Entries taken from a collection:

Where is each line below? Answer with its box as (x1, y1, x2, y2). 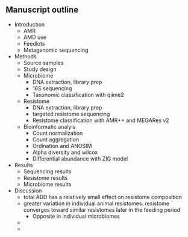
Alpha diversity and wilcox (32, 149, 98, 156)
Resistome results (23, 174, 68, 181)
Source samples (23, 59, 64, 66)
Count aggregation (32, 135, 80, 143)
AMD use (23, 33, 46, 41)
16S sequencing (32, 84, 72, 92)
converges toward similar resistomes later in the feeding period (23, 206, 181, 213)
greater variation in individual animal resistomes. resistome (23, 200, 170, 207)
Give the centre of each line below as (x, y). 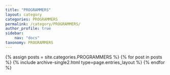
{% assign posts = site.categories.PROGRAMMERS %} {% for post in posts (84, 57)
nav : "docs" (27, 38)
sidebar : (15, 33)
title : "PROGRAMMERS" (28, 10)
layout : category (24, 15)
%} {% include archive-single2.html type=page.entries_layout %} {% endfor (85, 62)
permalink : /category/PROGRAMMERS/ (43, 24)
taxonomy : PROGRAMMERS (29, 43)
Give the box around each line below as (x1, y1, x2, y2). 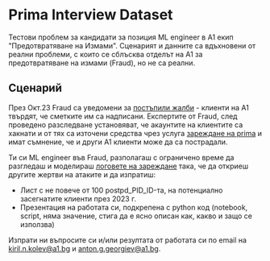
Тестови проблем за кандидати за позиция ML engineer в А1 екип (8, 32, 234, 42)
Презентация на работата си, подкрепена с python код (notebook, (19, 202, 248, 212)
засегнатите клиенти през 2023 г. (19, 193, 137, 203)
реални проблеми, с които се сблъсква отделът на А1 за (8, 49, 203, 59)
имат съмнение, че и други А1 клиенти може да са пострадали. (8, 137, 228, 147)
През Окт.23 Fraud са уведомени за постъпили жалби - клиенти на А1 (8, 102, 250, 112)
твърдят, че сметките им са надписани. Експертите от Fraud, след (8, 111, 238, 121)
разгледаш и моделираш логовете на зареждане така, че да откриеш (8, 161, 248, 171)
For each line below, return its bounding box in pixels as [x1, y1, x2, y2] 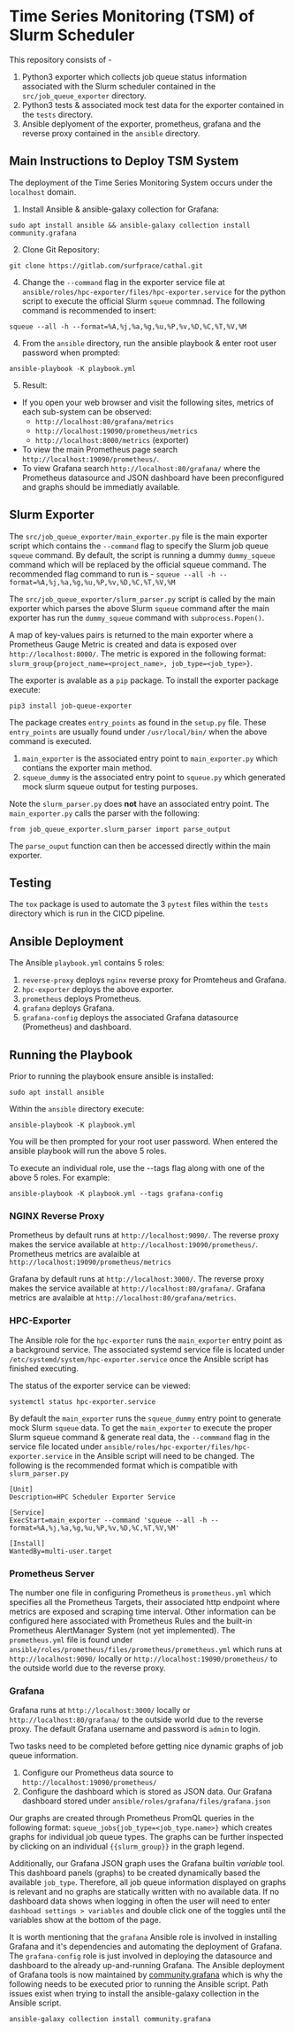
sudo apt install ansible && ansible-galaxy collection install [9, 221, 251, 229]
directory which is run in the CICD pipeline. [9, 908, 165, 919]
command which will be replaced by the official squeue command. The [9, 559, 267, 570]
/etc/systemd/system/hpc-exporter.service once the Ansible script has [9, 1353, 269, 1364]
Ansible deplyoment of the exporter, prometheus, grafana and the [21, 118, 261, 129]
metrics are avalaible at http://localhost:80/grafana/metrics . [9, 1292, 237, 1303]
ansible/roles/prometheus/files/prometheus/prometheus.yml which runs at [9, 1643, 283, 1654]
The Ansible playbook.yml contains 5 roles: [9, 958, 165, 968]
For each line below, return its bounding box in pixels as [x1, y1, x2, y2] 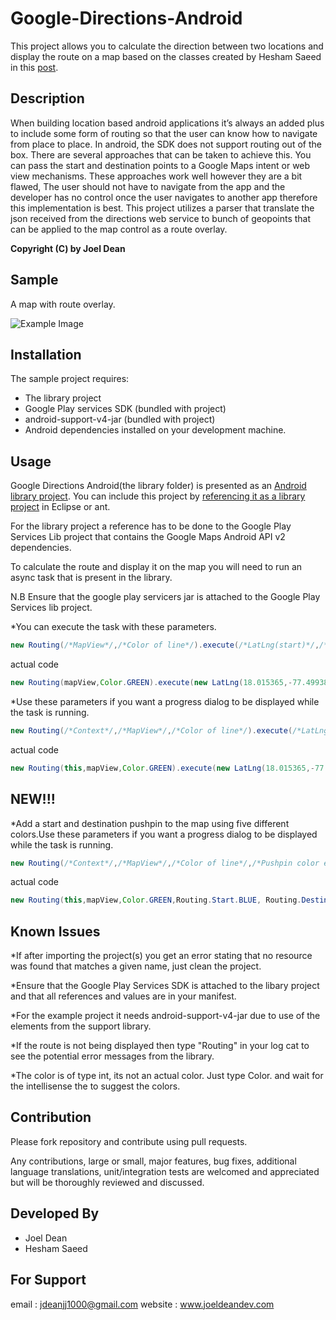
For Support [10, 1272, 87, 1289]
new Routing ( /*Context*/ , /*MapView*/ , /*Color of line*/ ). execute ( [10, 725, 293, 736]
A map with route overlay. [10, 298, 116, 310]
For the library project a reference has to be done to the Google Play [10, 520, 292, 532]
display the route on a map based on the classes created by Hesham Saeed [10, 50, 322, 62]
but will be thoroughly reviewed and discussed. [10, 1176, 205, 1188]
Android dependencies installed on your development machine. [24, 424, 287, 436]
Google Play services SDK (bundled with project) [24, 403, 227, 415]
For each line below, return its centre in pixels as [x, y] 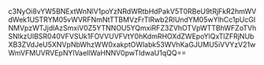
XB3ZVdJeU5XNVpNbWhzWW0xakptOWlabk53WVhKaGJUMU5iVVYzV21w [132, 45]
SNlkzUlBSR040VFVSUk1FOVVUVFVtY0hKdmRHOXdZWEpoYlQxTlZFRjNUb [131, 36]
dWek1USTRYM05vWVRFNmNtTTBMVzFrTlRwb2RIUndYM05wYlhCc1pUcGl [132, 20]
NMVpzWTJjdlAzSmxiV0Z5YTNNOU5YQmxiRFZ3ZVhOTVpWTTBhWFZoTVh [132, 28]
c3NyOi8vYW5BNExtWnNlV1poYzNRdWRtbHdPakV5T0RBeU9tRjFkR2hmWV [132, 11]
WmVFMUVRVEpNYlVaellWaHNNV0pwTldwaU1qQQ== [97, 53]
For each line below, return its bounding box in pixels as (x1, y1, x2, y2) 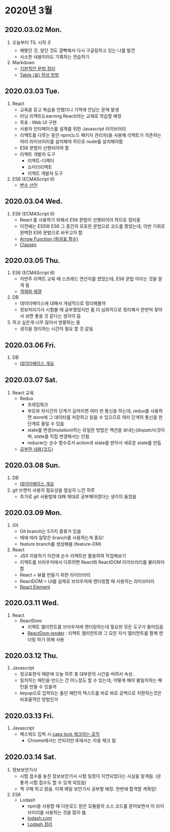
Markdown (12, 60, 35, 65)
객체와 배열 (19, 288, 42, 294)
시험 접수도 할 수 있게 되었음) (29, 779, 87, 785)
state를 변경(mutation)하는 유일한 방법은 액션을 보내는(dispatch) (27, 427, 157, 433)
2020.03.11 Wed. (5, 599, 59, 607)
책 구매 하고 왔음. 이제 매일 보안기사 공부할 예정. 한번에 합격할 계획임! (19, 786, 157, 792)
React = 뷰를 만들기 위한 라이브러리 (19, 572, 91, 578)
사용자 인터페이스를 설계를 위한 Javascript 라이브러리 (19, 125, 126, 131)
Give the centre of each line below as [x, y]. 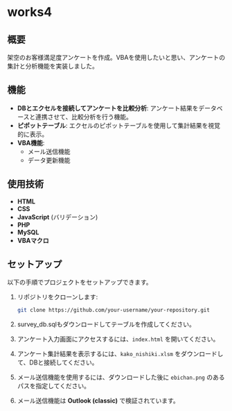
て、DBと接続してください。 [57, 362]
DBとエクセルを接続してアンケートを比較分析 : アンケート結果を [108, 108]
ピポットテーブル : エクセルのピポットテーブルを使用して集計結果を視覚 [118, 125]
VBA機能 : [31, 142]
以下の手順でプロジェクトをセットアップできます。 [80, 283]
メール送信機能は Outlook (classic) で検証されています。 [98, 401]
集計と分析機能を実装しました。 [53, 66]
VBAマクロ [33, 240]
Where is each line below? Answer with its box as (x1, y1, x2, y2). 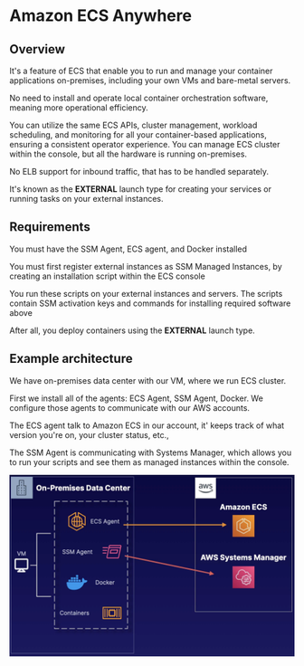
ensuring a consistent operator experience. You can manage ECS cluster (9, 139, 280, 149)
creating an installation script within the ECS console (9, 271, 205, 281)
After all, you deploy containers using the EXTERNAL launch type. (9, 325, 255, 336)
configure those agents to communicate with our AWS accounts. (9, 402, 251, 413)
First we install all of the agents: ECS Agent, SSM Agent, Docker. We (9, 393, 264, 404)
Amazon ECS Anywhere (9, 5, 193, 26)
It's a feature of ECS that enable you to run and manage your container (9, 65, 273, 76)
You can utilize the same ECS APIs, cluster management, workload (9, 119, 258, 130)
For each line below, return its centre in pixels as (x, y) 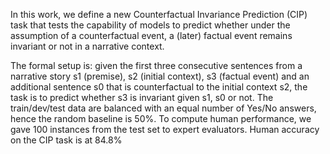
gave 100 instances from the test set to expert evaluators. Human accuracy (165, 129)
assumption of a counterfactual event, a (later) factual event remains (151, 35)
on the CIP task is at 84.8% (66, 140)
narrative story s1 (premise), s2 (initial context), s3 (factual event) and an (160, 76)
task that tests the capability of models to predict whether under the (150, 25)
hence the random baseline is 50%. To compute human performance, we (161, 118)
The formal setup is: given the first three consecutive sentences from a (156, 65)
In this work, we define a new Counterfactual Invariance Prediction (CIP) (159, 14)
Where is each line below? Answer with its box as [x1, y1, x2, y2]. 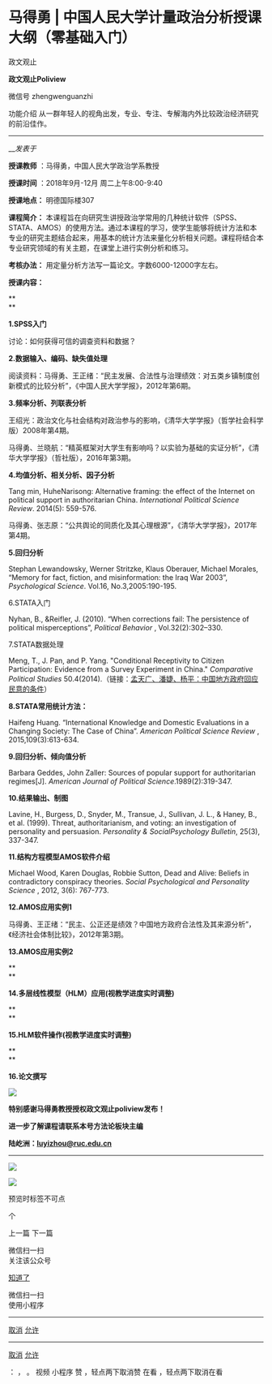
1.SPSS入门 [8, 319, 47, 329]
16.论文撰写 [8, 1071, 47, 1081]
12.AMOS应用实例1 [8, 902, 73, 912]
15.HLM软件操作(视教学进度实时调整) [8, 1029, 132, 1039]
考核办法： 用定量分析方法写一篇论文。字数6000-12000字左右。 [8, 260, 223, 269]
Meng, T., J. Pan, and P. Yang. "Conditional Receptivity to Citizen [8, 655, 225, 665]
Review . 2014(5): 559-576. [8, 503, 97, 513]
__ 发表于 [8, 144, 36, 153]
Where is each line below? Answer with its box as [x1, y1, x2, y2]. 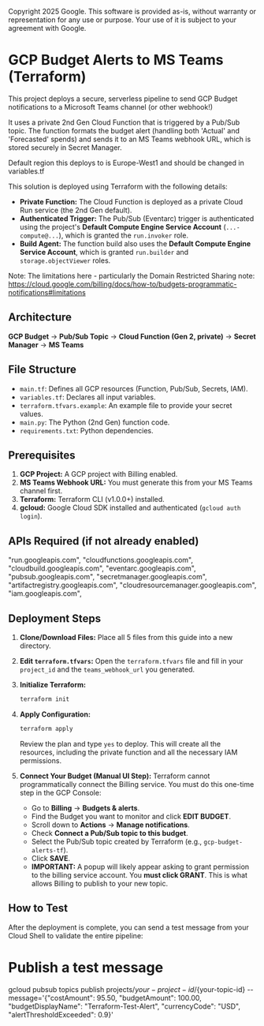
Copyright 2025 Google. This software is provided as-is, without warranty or [8, 7, 257, 16]
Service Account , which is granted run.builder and [19, 247, 189, 256]
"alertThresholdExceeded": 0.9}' [8, 1009, 114, 1019]
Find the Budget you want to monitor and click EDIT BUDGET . [31, 811, 231, 821]
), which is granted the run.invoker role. [58, 230, 189, 240]
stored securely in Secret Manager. [8, 142, 122, 152]
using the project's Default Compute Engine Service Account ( [19, 222, 226, 231]
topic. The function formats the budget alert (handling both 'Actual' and [8, 125, 240, 135]
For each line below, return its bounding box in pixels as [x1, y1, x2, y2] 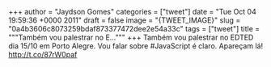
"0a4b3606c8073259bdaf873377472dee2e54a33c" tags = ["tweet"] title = [8, 24, 260, 33]
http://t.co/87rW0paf [8, 50, 78, 59]
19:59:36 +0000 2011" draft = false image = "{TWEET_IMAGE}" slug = [8, 15, 241, 25]
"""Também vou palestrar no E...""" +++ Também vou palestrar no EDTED [8, 32, 254, 42]
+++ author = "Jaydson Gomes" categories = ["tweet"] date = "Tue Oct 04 [8, 7, 256, 16]
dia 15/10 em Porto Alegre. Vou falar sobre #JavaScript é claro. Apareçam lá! [8, 41, 264, 51]
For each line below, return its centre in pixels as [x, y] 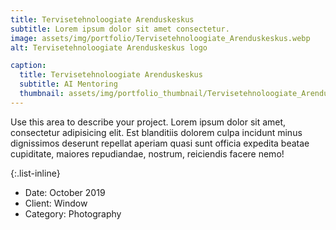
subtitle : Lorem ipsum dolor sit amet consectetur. [120, 29]
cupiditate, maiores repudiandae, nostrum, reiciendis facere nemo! [147, 153]
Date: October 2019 [65, 192]
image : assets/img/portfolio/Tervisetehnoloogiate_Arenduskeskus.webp [160, 38]
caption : [28, 66]
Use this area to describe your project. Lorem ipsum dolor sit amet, [148, 122]
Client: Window [56, 203]
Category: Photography [73, 213]
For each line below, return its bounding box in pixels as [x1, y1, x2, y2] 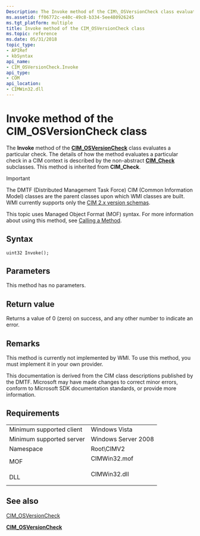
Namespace [9, 444, 43, 453]
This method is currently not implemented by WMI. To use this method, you [6, 354, 191, 362]
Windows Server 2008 [90, 435, 155, 443]
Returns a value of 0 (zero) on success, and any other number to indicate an [6, 315, 193, 322]
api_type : [6, 70, 31, 76]
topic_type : [6, 42, 36, 48]
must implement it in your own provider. [6, 361, 104, 368]
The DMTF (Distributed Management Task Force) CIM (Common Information [6, 186, 193, 194]
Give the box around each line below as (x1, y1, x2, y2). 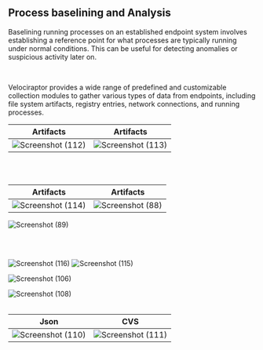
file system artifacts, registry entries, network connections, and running (8, 99, 240, 108)
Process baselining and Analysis (8, 6, 171, 20)
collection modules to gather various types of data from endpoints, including (8, 90, 256, 100)
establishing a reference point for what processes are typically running (8, 35, 237, 45)
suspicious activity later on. (8, 52, 97, 61)
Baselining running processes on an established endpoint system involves (8, 27, 247, 36)
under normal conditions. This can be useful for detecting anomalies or (8, 43, 238, 53)
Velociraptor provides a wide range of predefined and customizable (8, 82, 227, 92)
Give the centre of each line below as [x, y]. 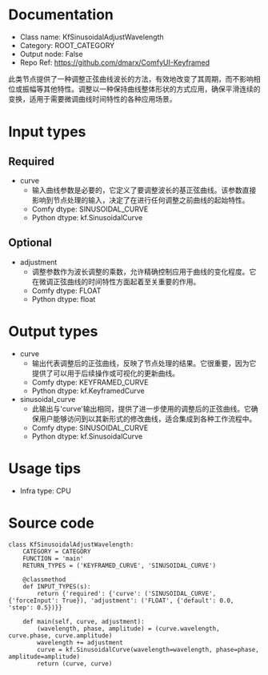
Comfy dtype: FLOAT [66, 291]
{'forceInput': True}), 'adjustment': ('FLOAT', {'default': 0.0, [121, 601]
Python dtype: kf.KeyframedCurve [88, 391]
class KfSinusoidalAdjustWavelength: [71, 544]
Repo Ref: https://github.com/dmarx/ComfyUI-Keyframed [115, 62]
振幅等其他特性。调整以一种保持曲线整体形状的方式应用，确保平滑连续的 [141, 89]
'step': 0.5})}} [35, 607]
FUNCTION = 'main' [53, 558]
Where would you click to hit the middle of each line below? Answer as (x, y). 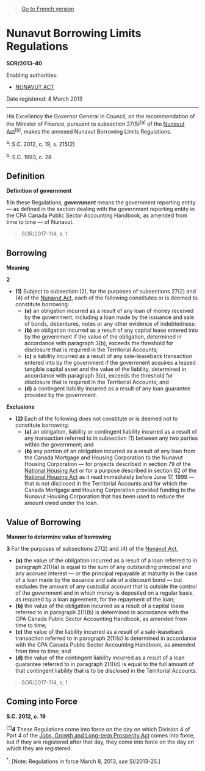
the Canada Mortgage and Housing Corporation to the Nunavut (103, 457)
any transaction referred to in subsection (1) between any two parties (111, 438)
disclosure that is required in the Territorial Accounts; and (96, 382)
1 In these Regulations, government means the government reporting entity (101, 203)
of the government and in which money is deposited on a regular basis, (104, 593)
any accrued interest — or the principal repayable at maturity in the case (106, 573)
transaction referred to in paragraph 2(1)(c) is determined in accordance (106, 638)
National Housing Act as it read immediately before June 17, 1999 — (109, 477)
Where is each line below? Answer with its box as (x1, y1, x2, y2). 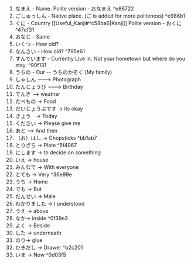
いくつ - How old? (15, 40, 59, 47)
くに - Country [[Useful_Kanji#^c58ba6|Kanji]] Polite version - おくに (15, 20, 182, 26)
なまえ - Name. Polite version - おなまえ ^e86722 (15, 5, 134, 12)
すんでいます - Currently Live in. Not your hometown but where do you (15, 55, 186, 62)
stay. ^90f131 (15, 62, 47, 68)
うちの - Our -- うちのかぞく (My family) (15, 69, 112, 75)
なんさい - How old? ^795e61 (15, 48, 86, 54)
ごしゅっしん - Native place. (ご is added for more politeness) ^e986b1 (15, 12, 185, 19)
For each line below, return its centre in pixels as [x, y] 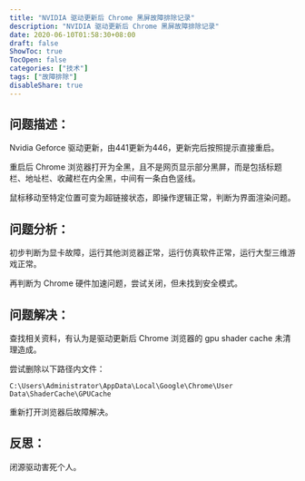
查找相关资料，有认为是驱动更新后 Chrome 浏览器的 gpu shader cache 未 [146, 339]
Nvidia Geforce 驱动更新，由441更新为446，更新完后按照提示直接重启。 [144, 148]
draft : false [34, 43]
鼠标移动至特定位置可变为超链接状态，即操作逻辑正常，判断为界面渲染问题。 [152, 198]
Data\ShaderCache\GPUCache [60, 394]
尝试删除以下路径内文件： [57, 369]
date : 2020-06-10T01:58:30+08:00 [73, 34]
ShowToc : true [36, 52]
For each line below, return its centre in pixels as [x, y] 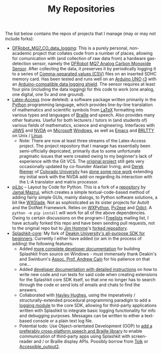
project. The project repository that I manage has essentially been [85, 146]
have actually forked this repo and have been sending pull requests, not [83, 223]
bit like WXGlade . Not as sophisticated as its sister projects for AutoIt [81, 202]
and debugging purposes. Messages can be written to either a [81, 316]
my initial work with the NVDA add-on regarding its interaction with [86, 177]
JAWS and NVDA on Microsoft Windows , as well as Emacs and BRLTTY [83, 131]
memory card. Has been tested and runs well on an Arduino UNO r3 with [84, 79]
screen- [139, 336]
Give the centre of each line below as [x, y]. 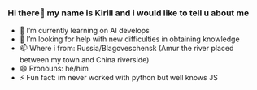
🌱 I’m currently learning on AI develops [84, 31]
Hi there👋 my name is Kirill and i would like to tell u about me [128, 13]
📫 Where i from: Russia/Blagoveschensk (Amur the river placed [126, 49]
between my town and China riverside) [84, 60]
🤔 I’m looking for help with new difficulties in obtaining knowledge [130, 39]
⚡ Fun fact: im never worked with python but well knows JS [119, 78]
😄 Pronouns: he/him [54, 69]

What you need to do:
The output is the lines from the start of the data above through the line containing "endfor (85, 62)", unchanged, with any picture left out.

Answer to this exercise:
Where is each line below? Answer with its box as (x1, y1, x2, y2). 
Alpha diversity and wilcox (32, 149, 98, 156)
Resistome results (23, 174, 68, 181)
Source samples (23, 59, 64, 66)
Count aggregation (32, 135, 80, 143)
AMD use (23, 33, 46, 41)
16S sequencing (32, 84, 72, 92)
converges toward similar resistomes later in the feeding period (23, 206, 181, 213)
greater variation in individual animal resistomes. resistome (23, 200, 170, 207)
Give the centre of each line below as (x, y). 
{% assign posts = site.categories.PROGRAMMERS %} {% for post in posts (84, 57)
nav : "docs" (27, 38)
sidebar : (15, 33)
title : "PROGRAMMERS" (28, 10)
layout : category (24, 15)
%} {% include archive-single2.html type=page.entries_layout %} {% endfor (85, 62)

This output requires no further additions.